Evidence of Revision (1 of 5)

The second biggest problem we face right now in the JFK research community are the legions of ‘old guard’ researchers who refuse to face this fact, and who stubbornly cling to some piece of ‘bedrock evidence,’ which in their minds will lead them out of the wilderness if only they study it long enough and can divine its true meaning. For Thompson, Wrone, Weisberg, Groden, and many others, the Zapruder film has been this piece of bedrock evidence for over four decades. I say to the old guard who have continued to insist that the Zapruder film is an authentic and unaltered film in spite of the mounting evidence of its alteration, “Come on over, and see the light.” You will feel better for having done so—in fact, it will liberate you. Once you accept the fact that the Zapruder film is a clever (but imperfect) forgery, you are free to suddenly believe the Dealey Plaza car stop witnesses (which include several Dallas motorcycle policemen and Bill Newman); Marilyn Sitzman; the Kodak laboratory personnel (who all say the original film was slit the evening of the assassination); Marilyn Willis; Erwin Schwartz; Cartha DeLoach; Dan Rather; and the Parkland doctors and nurses. For if you believe the Zapruder film is authentic, you must, of necessity, believe that all of these people are either liars, or incompetent and unreliable witnesses.

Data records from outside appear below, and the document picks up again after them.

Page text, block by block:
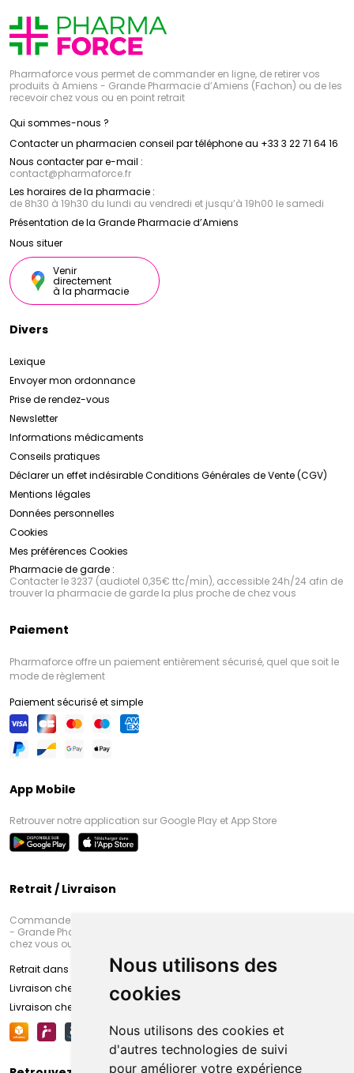
Nous utilisons des
cookies
Nous utilisons des cookies et
d'autres technologies de suivi
pour améliorer votre expérience
Pharmaforce vous permet de commander en ligne, de retirer vos
produits à Amiens - Grande Pharmacie d’Amiens (Fachon) ou de les
recevoir chez vous ou en point retrait
Qui sommes-nous ?
Contacter un pharmacien conseil par téléphone au +33 3 22 71 64 16
Nous contacter par e-mail :
contact@pharmaforce.fr
Les horaires de la pharmacie :
de 8h30 à 19h30 du lundi au vendredi et jusqu’à 19h00 le samedi
Présentation de la Grande Pharmacie d’Amiens
Nous situer
Venir
directement
à la pharmacie
Divers
Lexique
Envoyer mon ordonnance
Prise de rendez-vous
Newsletter
Informations médicaments
Conseils pratiques
Déclarer un effet indésirableConditions Générales de Vente (CGV)
Mentions légales
Données personnelles
Cookies
Mes préférences Cookies
Pharmacie de garde :
Contacter le 3237 (audiotel 0,35€ ttc/min), accessible 24h/24 afin de
trouver la pharmacie de garde la plus proche de chez vous
Paiement
Pharmaforce offre un paiement entièrement sécurisé, quel que soit le
mode de règlement
Paiement sécurisé et simple
App Mobile
Retrouver notre application sur Google Play et App Store
Retrait / Livraison
Commandez en ligne et venez chercher votre commande à Amiens
- Grande Pharmacie d’Amiens (Fachon) ou recevez-là rapidement
chez vous ou en point retrait
Retrait dans la pharmacie d’Amiens
Livraison chez vous
Livraison chez votre commerçant
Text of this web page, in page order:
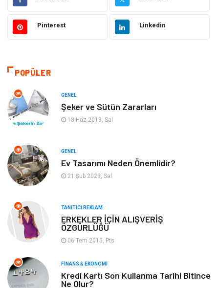
Güzellik & Bakım Moda
Giyim
Otomotiv
Gıda
Anne & Çocuk Müzik
Tatil Genel Kültür
Emlak
Ev İşleri
Pinterest Linkedin
POPÜLER
GENEL
Şeker ve Sütün Zararları
18 Haz 2013, Sal
GENEL
Ev Tasarımı Neden Önemlidir?
21 Şub 2023, Sal
TANITICI REKLAM
ERKEKLER İÇİN ALIŞVERİŞ
ÖZGÜRLÜĞÜ
06 Tem 2015, Pts
FINANS & EKONOMI
Kredi Kartı Son Kullanma Tarihi Bitince
Ne Olur?
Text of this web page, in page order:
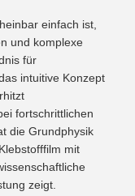
einfach ist,
und komplexe
für
intuitive Konzept
fortschrittlichen
die Grundphysik
mit
zeigt.
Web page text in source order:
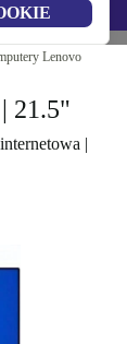
Lenovo
21.5"
|
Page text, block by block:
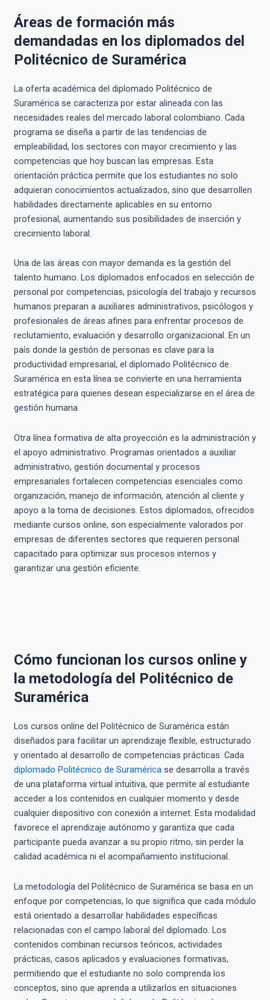
Áreas de formación más
demandadas en los diplomados del
Politécnico de Suramérica
La oferta académica del diplomado Politécnico de
Suramérica se caracteriza por estar alineada con las
necesidades reales del mercado laboral colombiano. Cada
programa se diseña a partir de las tendencias de
empleabilidad, los sectores con mayor crecimiento y las
competencias que hoy buscan las empresas. Esta
orientación práctica permite que los estudiantes no solo
adquieran conocimientos actualizados, sino que desarrollen
habilidades directamente aplicables en su entorno
profesional, aumentando sus posibilidades de inserción y
crecimiento laboral.
Una de las áreas con mayor demanda es la gestión del
talento humano. Los diplomados enfocados en selección de
personal por competencias, psicología del trabajo y recursos
humanos preparan a auxiliares administrativos, psicólogos y
profesionales de áreas afines para enfrentar procesos de
reclutamiento, evaluación y desarrollo organizacional. En un
país donde la gestión de personas es clave para la
productividad empresarial, el diplomado Politécnico de
Suramérica en esta línea se convierte en una herramienta
estratégica para quienes desean especializarse en el área de
gestión humana.
Otra línea formativa de alta proyección es la administración y
el apoyo administrativo. Programas orientados a auxiliar
administrativo, gestión documental y procesos
empresariales fortalecen competencias esenciales como
organización, manejo de información, atención al cliente y
apoyo a la toma de decisiones. Estos diplomados, ofrecidos
mediante cursos online, son especialmente valorados por
empresas de diferentes sectores que requieren personal
capacitado para optimizar sus procesos internos y
garantizar una gestión eficiente.
Cómo funcionan los cursos online y
la metodología del Politécnico de
Suramérica
Los cursos online del Politécnico de Suramérica están
diseñados para facilitar un aprendizaje flexible, estructurado
y orientado al desarrollo de competencias prácticas. Cada
diplomado Politécnico de Suraméricase desarrolla a través
de una plataforma virtual intuitiva, que permite al estudiante
acceder a los contenidos en cualquier momento y desde
cualquier dispositivo con conexión a internet. Esta modalidad
favorece el aprendizaje autónomo y garantiza que cada
participante pueda avanzar a su propio ritmo, sin perder la
calidad académica ni el acompañamiento institucional.
La metodología del Politécnico de Suramérica se basa en un
enfoque por competencias, lo que significa que cada módulo
está orientado a desarrollar habilidades específicas
relacionadas con el campo laboral del diplomado. Los
contenidos combinan recursos teóricos, actividades
prácticas, casos aplicados y evaluaciones formativas,
permitiendo que el estudiante no solo comprenda los
conceptos, sino que aprenda a utilizarlos en situaciones

And that’s no fun, is it? I reiterate to the old guard: admit you have been wrong for decades, and you will feel better because it will truly liberate you. There is plenty of evidence of crossfire and conspiracy in Dealey Plaza that exists independent of the Zapruder film; acknowledging that the Zapruder film is an altered film, which can only tell us a very limited amount about the assassination, does not mean that you cannot still conclude that there was a conspiracy to murder President Kennedy! Most significantly, for me, the robust evidence that the film has been altered confirms my faith in the reliability of the Parkland medical staff’s observations on the day of the assassination, and leads me irrevocably to the conclusion that the sketch made of JFK’s skull by Dr. Boswell at the autopsy, and the autopsy photos themselves, are clear evidence that the President’s wounds were altered by post mortem surgery to change the geometry of the shooting. Since I believe that there was already undeniable, independent evidence from the Bethesda morgue that JFK’s head wounds were altered by surgery immediately prior to the autopsy, it was not difficult for me to accept that the head wounds I see in the Zapruder film are painted-on artwork created by an aerial imaging process using an optical printer. What ‘liberated’ me to finally believe that the Zapruder film was a forgery were the undeniable breaks in the chain of custody represented by the Dino Brugioni/Homer McMahon events on successive nights at NPIC.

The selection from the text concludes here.